Hopes rest on stock, OZO Audio

Hands On To understand the appeal of the first "Nokia flagship" in three years, the Nokia 8, think of what Google was doing with the Nexus line until it caught "Pixelitis"*. Stock Android, monthly updates, decent imaging, and competitively priced. And really no other frills or gimmicks.

The phone does have some Nokia DNA, as it was designed largely in London with a team comprised of several ex-Nokia designers, and it shows. While we're waiting for the UK SIM-free price to be clarified, a global average of €599 means it should be around £100 cheaper SIM-free than the HTC and LG rivals, and £150 cheaper than the Samsung Galaxy S8.

Nokia has gone for "as close to stock as possible" here. The Camera app is the only home-grown app on the device, although it's not the only unique technology. The USP is a treat for audiophiles – the phone will capture 360 surround sound in the manner of the £50,000 stereoscopic OZO camera sold partner-not-parent Nokia. How "in the manner of" we'll have to see.

Only three years ago the old Nokia was packing some of its phones with a very impressive audio capture subsystem called HAAC (High Amplitude Audio Capture). The dynamic range was so wide it could pick up whispers on a noisy street, as trucks rolled past. Or, it could record a rock band while standing next to the speaker stack, without distortion. The HMD-era Nokia describes "OZO Audio" as a successor to HAAC, which certainly invites high expectations.

HAAC used four custom microphones, while Nokia execs I spoke to merely pointed out that it had specified what mics hardware partner Foxconn should use.

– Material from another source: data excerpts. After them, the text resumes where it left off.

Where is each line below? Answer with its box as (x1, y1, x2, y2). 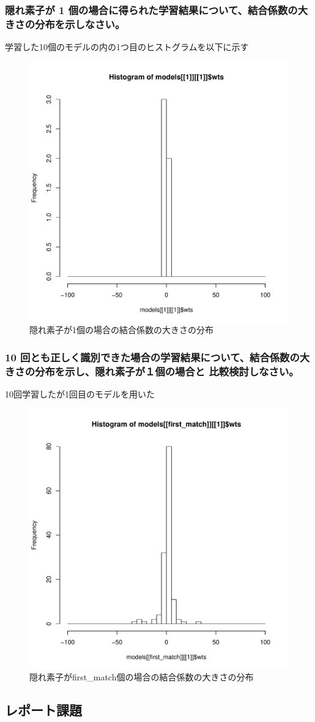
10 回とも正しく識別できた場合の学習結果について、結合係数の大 (5, 349, 310, 364)
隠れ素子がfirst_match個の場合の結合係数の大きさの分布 (29, 671, 254, 683)
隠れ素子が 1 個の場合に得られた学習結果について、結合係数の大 (5, 2, 308, 17)
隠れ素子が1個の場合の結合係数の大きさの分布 (29, 323, 213, 336)
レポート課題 (5, 701, 82, 720)
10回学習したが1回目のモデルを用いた (5, 388, 155, 400)
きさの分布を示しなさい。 (5, 16, 125, 31)
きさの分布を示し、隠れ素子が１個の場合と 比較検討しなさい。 (5, 363, 299, 378)

Zeiss-certified lenses are back, and the phone will be able to live-stream from both main camera and front-facing camera simultaneously, while the camera shows social media updates. For DIY broadcasters this is great, but you wonder how many others care about taking split-screen (front and back) images or movies.

More practically, new Nokia claims to have worked hard to optimise battery life, with a liquid-cooling pipe. "We can run the latest SD harder and longer than what you see on the marketplace today," execs told us. And it should boast superior RF, since the cellular antennae are at the top and bottom, rather than worked into the sides – easy to cover with your hands in normal use, hence "the Death Grip". In a preview, I found the "aggressively" (their description not mine) curved design made the 8 very comfortable to hold and use – and it has real captive buttons, so it doesn't force you to slide up a navigation bar manually.

What are you missing?

The Nokia 8 is only "splashproof" to a IP54 standard, rather than the more demanding IP67 standards met by the iPhone 7, and even more demanding IP68 tests passed by the Samsung Galaxy S8, LG G6 and HTC U11. There's no wireless charging, something the former Nokia pioneered and used to differentiate itself in 2012, in its Lumias.

However, as readers have pointed out under our OnePlus 5 review, cheaper-than-flagship is an unforgiving place to be. If you're going to be paying a lot for a phone, why not pay a bit more? For one reader a Samsung Galaxy "was between 50 and 100 quid more but a quality brand, waterproof, better camera and post processing and nice looking screen".

"Consumers simply aren't interested in expensive but not top-end phones. If they want an expensive phone, they're going to pay a little bit more to get all the bells and whistles available, while if they're happy to compromise on features they simply don't want to pay that much. There's a good market for £250 or so and lower phones, and a smaller but profitable market for high-end phones," concluded one.

Nokia hopes that they're wrong. ®

*An affliction in which a phone maker decides to price an industry standard feature set at an exorbitant margin. Caused by the patient wildly overvaluing its own brand.